Model Complexity Considerations
Understanding Model Complexity in ConversionFlow
The ConversionFlow library implements Bayesian Network models of varying complexity to capture the intricacies of customer journeys. This document explores the considerations around model complexity, including how to balance complexity with interpretability and computational efficiency.
Dimensions of Model Complexity
Structural Complexity
The structural complexity of a ConversionFlow model is determined by:
Number of Nodes: Each touchpoint in the customer journey adds a node to the network. More nodes allow for more detailed journey mapping but increase computational demands.
Edge Density: The proportion of possible edges that are actually present in the DAG. Sparser networks are easier to interpret and compute, while denser networks capture more complex interdependencies.
Node Types: The current implementation uses primarily binary nodes (whether a touchpoint was engaged with), but future extensions might include:
Continuous nodes (e.g., time spent on a page)
Count nodes (e.g., number of visits)
Categorical nodes (e.g., device type)
Parametric Complexity
Beyond structure, models can vary in parametric complexity:
Prior Distributions: More flexible priors like the Half-Cauchy (currently used) allow for a wider range of parameter values compared to more restrictive priors like the Half-Gaussian.
Parameter Sharing: Some models might share parameters across similar touchpoints to reduce complexity.
Non-linear Relationships: The logarithmic term for budget effects introduces non-linearity, but additional non-linearities could be introduced for more complex relationships.
Computational Complexity
The computational demands of model fitting and inference scale with:
Number of Parameters: More parameters require more MCMC samples for convergence.
Graph Connectivity: Highly connected graphs create complex parameter dependencies that slow MCMC sampling.
Data Size: Larger datasets provide more information but increase computation time.
Model Selection Strategies
Cross-Validation
ConversionFlow implements cross-validation techniques to compare models of different complexity:
Leave-One-Out Cross-Validation (LOO-CV): Implemented via the
az.loo()function from ArviZ to estimate out-of-sample predictive accuracy.Widely Applicable Information Criterion (WAIC): An alternative to LOO-CV that approximates Bayesian cross-validation.
The model with the lowest LOO or WAIC value typically represents the best balance of fit and complexity.
Posterior Predictive Checks
Beyond formal cross-validation, ConversionFlow employs posterior predictive checks to assess model adequacy:
Graphical Checks: Comparing the distribution of observed data to predictions from the model.
Statistical Discrepancy Measures: Quantifying differences between observed and predicted data.
Specific Test Statistics: Targeting particular aspects of the data that should be captured by the model.
Balancing Complexity and Utility
When to Increase Complexity
Consider a more complex model when:
Simple models show poor predictive performance in cross-validation.
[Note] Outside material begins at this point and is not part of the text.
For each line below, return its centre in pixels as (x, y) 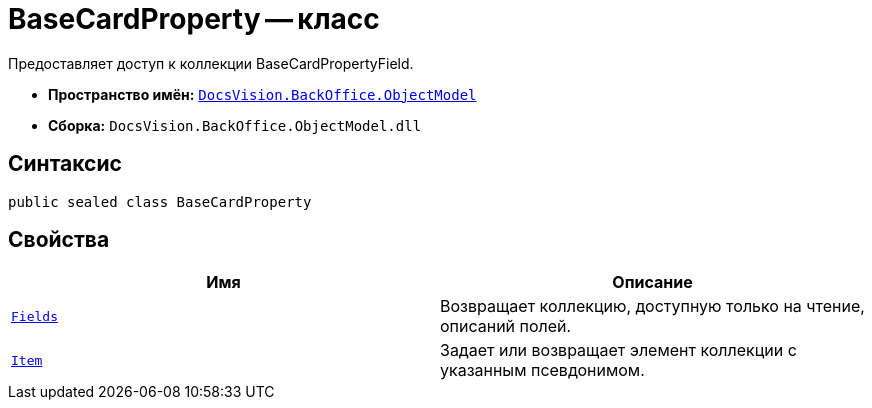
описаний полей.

Domain knowledge suggests important relationships are missing.
Posterior predictive checks reveal systematic discrepancies.
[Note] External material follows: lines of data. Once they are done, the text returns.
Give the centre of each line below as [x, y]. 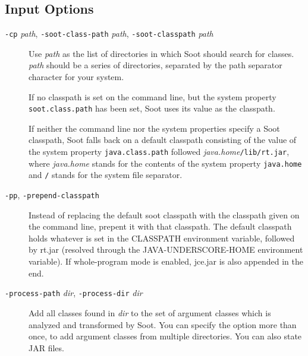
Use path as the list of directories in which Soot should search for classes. [161, 53]
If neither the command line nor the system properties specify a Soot [154, 128]
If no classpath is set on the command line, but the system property [153, 96]
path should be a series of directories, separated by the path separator [155, 65]
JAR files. [46, 347]
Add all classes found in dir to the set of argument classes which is [150, 312]
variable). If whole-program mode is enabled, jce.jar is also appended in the [166, 261]
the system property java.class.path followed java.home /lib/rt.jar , [159, 152]

The business context requires more detailed insights.
When to Reduce Complexity
Consider a simpler model when:
Parameter estimates show high uncertainty (wide posterior distributions).
MCMC sampling exhibits convergence problems.
The computational cost becomes prohibitive.
The model becomes difficult to interpret and explain to stakeholders.
Practical Recommendations
Based on experience with the ConversionFlow library, we recommend:
Start Simple: Begin with a sparse DAG structure focusing on the most important touchpoints.
Iterative Refinement: Gradually add complexity while monitoring cross-validation metrics.
Domain Knowledge Integration: Use business understanding to guide structural choices rather than relying solely on data-driven approaches.
Sensitivity Analysis: Assess how sensitive optimization recommendations are to changes in model complexity.
Case Study: Evolution of ConversionFlow Models
The ConversionFlow library has evolved through several model iterations:
Initial Model (v1): A simple linear funnel with few touchpoints and standard normal priors.
Intermediate Model (v2): An expanded DAG with more touchpoints and Half-Gaussian priors.
Current Model (v3): A comprehensive DAG with specialized touchpoint types, Half-Cauchy priors, and more sophisticated handling of budget effects.
Each iteration has brought improvements in predictive performance and business utility, but also increased computational demands.
Future Directions in Model Complexity
Future developments may explore:
Hierarchical Models: Allowing for customer segmentation with segment-specific parameters.
Time-Varying Parameters: Capturing how touchpoint effectiveness changes over time.
Structural Learning: Using causal discovery algorithms to learn optimal DAG structures from data.
Neural Network Integration: Combining Bayesian Networks with neural networks for more flexible functional forms.
These advances will need to be carefully balanced against the core values of interpretability and computational tractability that make ConversionFlow valuable for practical marketing decisions.